◆ Exercise data ◆
•••

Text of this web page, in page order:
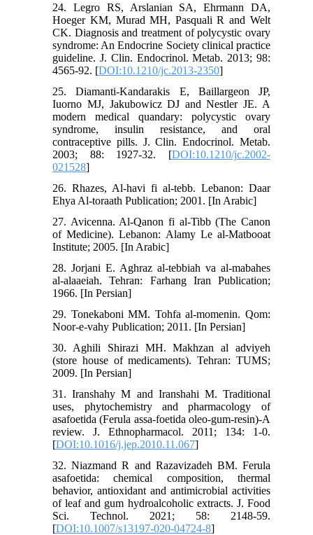
24. Legro RS, Arslanian SA, Ehrmann DA,
Hoeger KM, Murad MH, Pasquali R and Welt
CK. Diagnosis and treatment of polycystic ovary
syndrome: An Endocrine Society clinical practice
guideline. J. Clin. Endocrinol. Metab. 2013; 98:
4565-92. [DOI:10.1210/jc.2013-2350]
25. Diamanti-Kandarakis E, Baillargeon JP,
Iuorno MJ, Jakubowicz DJ and Nestler JE. A
modern medical quandary: polycystic ovary
syndrome, insulin resistance, and oral
contraceptive pills. J. Clin. Endocrinol. Metab.
2003; 88: 1927-32. [DOI:10.1210/jc.2002-
021528]
26. Rhazes, Al-havi fi al-tebb. Lebanon: Daar
Ehya Al-toraath Publication; 2001. [In Arabic]
27. Avicenna. Al-Qanon fi al-Tibb (The Canon
of Medicine). Lebanon: Alamy Le al-Matbooat
Institute; 2005. [In Arabic]
28. Jorjani E. Aghraz al-tebbiah va al-mabahes
al-alaaeiah. Tehran: Farhang Iran Publication;
1966. [In Persian]
29. Tonekaboni MM. Tohfa al-momenin. Qom:
Noor-e-vahy Publication; 2011. [In Persian]
30. Aghili Shirazi MH. Makhzan al adviyeh
(store house of medicaments). Tehran: TUMS;
2009. [In Persian]
31. Iranshahy M and Iranshahi M. Traditional
uses, phytochemistry and pharmacology of
asafoetida (Ferula assa-foetida oleo-gum-resin)-A
review. J. Ethnopharmacol. 2011; 134: 1-0.
[DOI:10.1016/j.jep.2010.11.067]
32. Niazmand R and Razavizadeh BM. Ferula
asafoetida: chemical composition, thermal
behavior, antioxidant and antimicrobial activities
of leaf and gum hydroalcoholic extracts. J. Food
Sci. Technol. 2021; 58: 2148-59.
[DOI:10.1007/s13197-020-04724-8]
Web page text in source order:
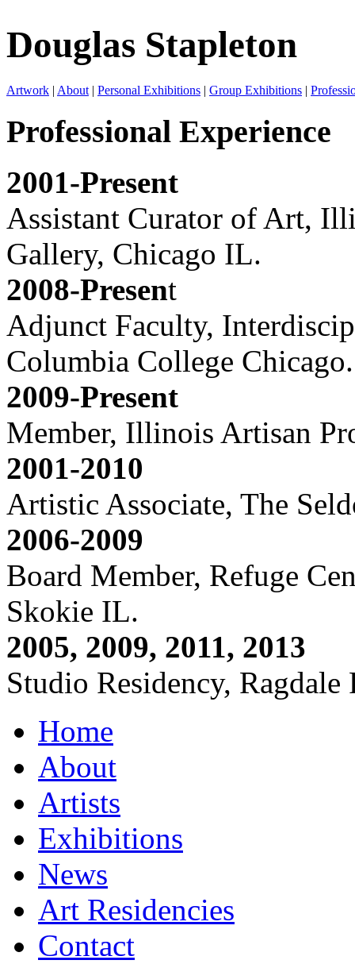
Douglas Stapleton
Artwork | About | Personal Exhibitions | Group Exhibitions |
Professional Experience
2001-Present
Assistant Curator of Art,
Gallery, Chicago IL.
2008-Present
Adjunct Faculty,
Columbia College Chicago.
2009-Present
Member, Illinois Artisan
2001-2010
Artistic Associate, The
2006-2009
Board Member, Refuge
Skokie IL.
2005, 2009, 2011, 2013
Studio Residency,
Home
About
Artists
Exhibitions
News
Art Residencies
Contact
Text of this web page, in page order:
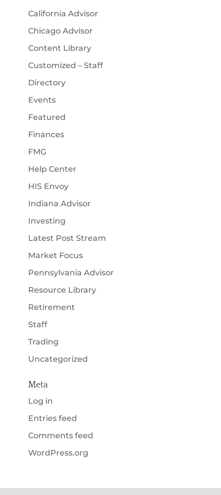
California Advisor
Chicago Advisor
Content Library
Customized – Staff
Directory
Events
Featured
Finances
FMG
Help Center
HIS Envoy
Indiana Advisor
Investing
Latest Post Stream
Market Focus
Pennsylvania Advisor
Resource Library
Retirement
Staff
Trading
Uncategorized
Meta
Log in
Entries feed
Comments feed
WordPress.org
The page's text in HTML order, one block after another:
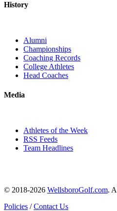
History
Alumni
Championships
Coaching Records
College Athletes
Head Coaches
Media
Athletes of the Week
RSS Feeds
Team Headlines
© 2018-2026 WellsboroGolf.com.
Policies /Contact Us
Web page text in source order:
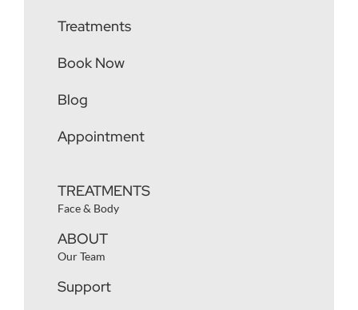
Treatments
Book Now
Blog
Appointment
TREATMENTS
Face & Body
ABOUT
Our Team
Support
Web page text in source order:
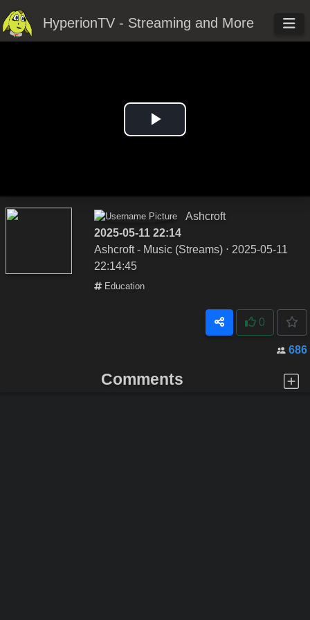
HyperionTV - Streaming and More
Play
Ashcroft
2025-05-11 22:14
Ashcroft - Music (Streams) ⋅ 2025-05-11
22:14:45
Education
0
686
Comments
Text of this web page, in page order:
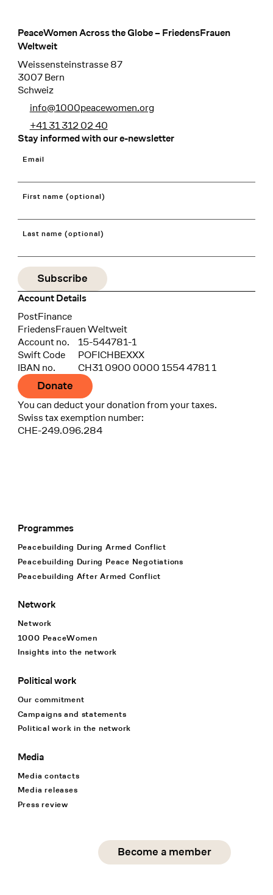
Footer
PeaceWomen Across the Globe – FriedensFrauen
Weltweit
Weissensteinstrasse 87
3007 Bern
Schweiz
info@1000peacewomen.org
+41 31 312 02 40
Stay informed with our e-newsletter
Email
First name (optional)
Last name (optional)
Account Details
Bank
PostFinance
Recipient
FriedensFrauen Weltweit
Account no.
15-544781-1
Swift Code
POFICHBEXXX
IBAN no.
CH31 0900 0000 1554 4781 1
Donate
You can deduct your donation from your taxes.
Swiss tax exemption number:
CHE-249.096.284
Footer Navigation
Programmes
Peacebuilding During Armed Conflict
Peacebuilding During Peace Negotiations
Peacebuilding After Armed Conflict
Network
Network
1000 PeaceWomen
Insights into the network
Political work
Our commitment
Campaigns and statements
Political work in the network
Media
Media contacts
Media releases
Press review
Social Media
linkedin
Become a member
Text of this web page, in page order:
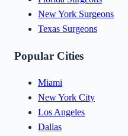
New York Surgeons
Texas Surgeons
Popular Cities
Miami
New York City
Los Angeles
Dallas
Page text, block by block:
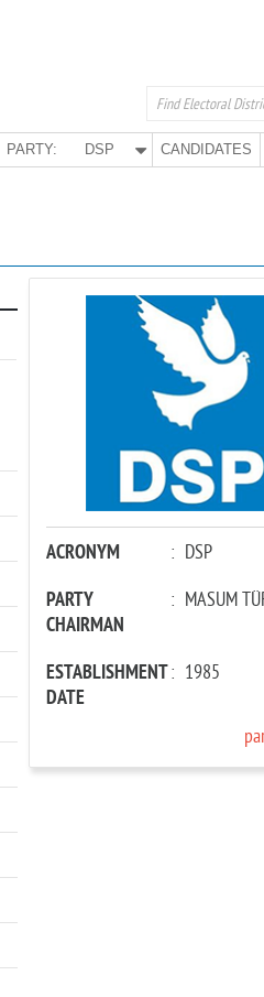
PARTY: DSP CANDIDATES
ACRONYM : DSP
PARTY
CHAIRMAN
: MASUM
ESTABLISHMENT
DATE
: 1985

•••

◆ Exercise goal ◆
Your answer should be every line from the material above in which the word "Ferula" appears.

◆ Result for this exercise ◆
asafoetida (Ferula assa-foetida oleo-gum-resin)-A
32. Niazmand R and Razavizadeh BM. Ferula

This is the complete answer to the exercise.